• **Your goal**:
Exactly as written, write out the lines below from the first to the one containing "новостей, акций и персональных предложений", inclusive. Pictures do not belong in the copy.

• **Data to process**:
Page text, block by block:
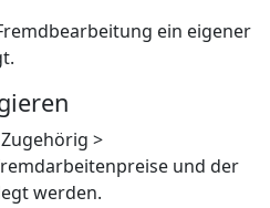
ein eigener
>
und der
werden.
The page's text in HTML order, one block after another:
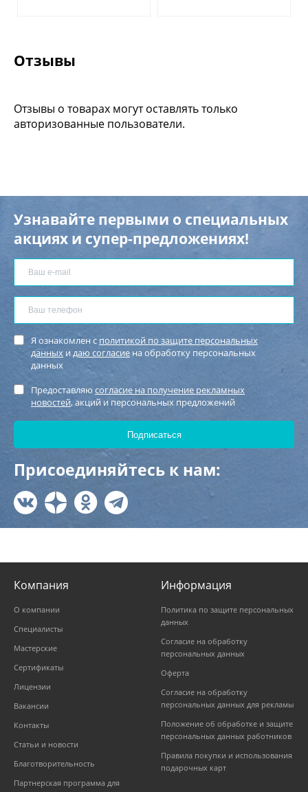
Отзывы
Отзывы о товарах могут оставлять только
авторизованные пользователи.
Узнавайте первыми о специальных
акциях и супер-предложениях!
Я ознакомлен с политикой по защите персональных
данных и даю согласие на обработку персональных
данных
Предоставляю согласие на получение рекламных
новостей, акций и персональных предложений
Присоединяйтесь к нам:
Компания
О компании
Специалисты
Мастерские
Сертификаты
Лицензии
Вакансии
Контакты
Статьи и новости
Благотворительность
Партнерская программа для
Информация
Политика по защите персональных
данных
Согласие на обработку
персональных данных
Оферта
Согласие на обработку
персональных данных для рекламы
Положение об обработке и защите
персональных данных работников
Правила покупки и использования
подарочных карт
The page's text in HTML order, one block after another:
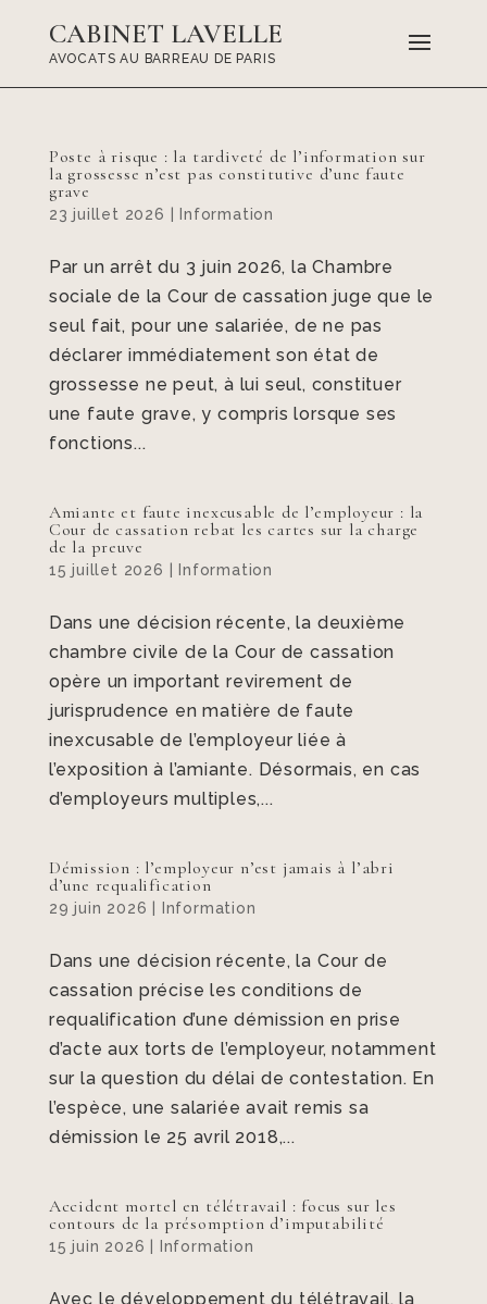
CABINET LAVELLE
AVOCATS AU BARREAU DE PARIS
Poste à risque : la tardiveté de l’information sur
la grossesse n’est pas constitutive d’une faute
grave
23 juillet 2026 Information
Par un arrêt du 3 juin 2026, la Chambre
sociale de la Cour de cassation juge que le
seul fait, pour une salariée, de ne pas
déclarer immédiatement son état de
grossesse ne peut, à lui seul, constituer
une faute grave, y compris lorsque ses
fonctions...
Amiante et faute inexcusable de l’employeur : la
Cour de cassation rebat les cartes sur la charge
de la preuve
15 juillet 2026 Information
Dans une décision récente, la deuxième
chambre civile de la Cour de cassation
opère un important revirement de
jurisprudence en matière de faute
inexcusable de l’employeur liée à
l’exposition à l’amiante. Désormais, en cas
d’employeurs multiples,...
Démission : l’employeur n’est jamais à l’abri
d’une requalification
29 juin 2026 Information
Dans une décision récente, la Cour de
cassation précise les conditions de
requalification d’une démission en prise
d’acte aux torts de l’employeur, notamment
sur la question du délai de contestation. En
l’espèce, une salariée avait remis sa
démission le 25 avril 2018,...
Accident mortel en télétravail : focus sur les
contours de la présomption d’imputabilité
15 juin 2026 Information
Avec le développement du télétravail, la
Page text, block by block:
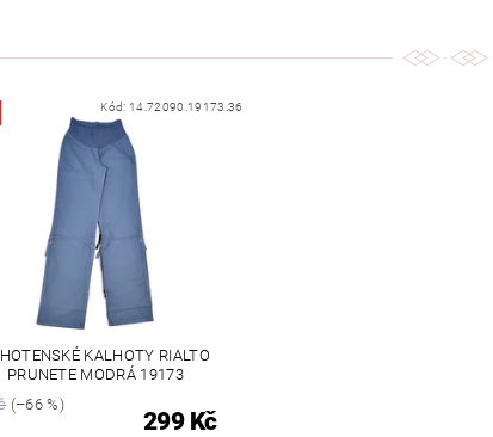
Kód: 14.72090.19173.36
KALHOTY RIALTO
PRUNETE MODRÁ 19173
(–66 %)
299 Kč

• **Task response**:
Page text, block by block:
ein eigener
>
und der
werden.
The page's text in HTML order, one block after another:
Отзывы
Отзывы о товарах могут оставлять только
авторизованные пользователи.
Узнавайте первыми о специальных
акциях и супер-предложениях!
Я ознакомлен с политикой по защите персональных
данных и даю согласие на обработку персональных
данных
Предоставляю согласие на получение рекламных
новостей, акций и персональных предложений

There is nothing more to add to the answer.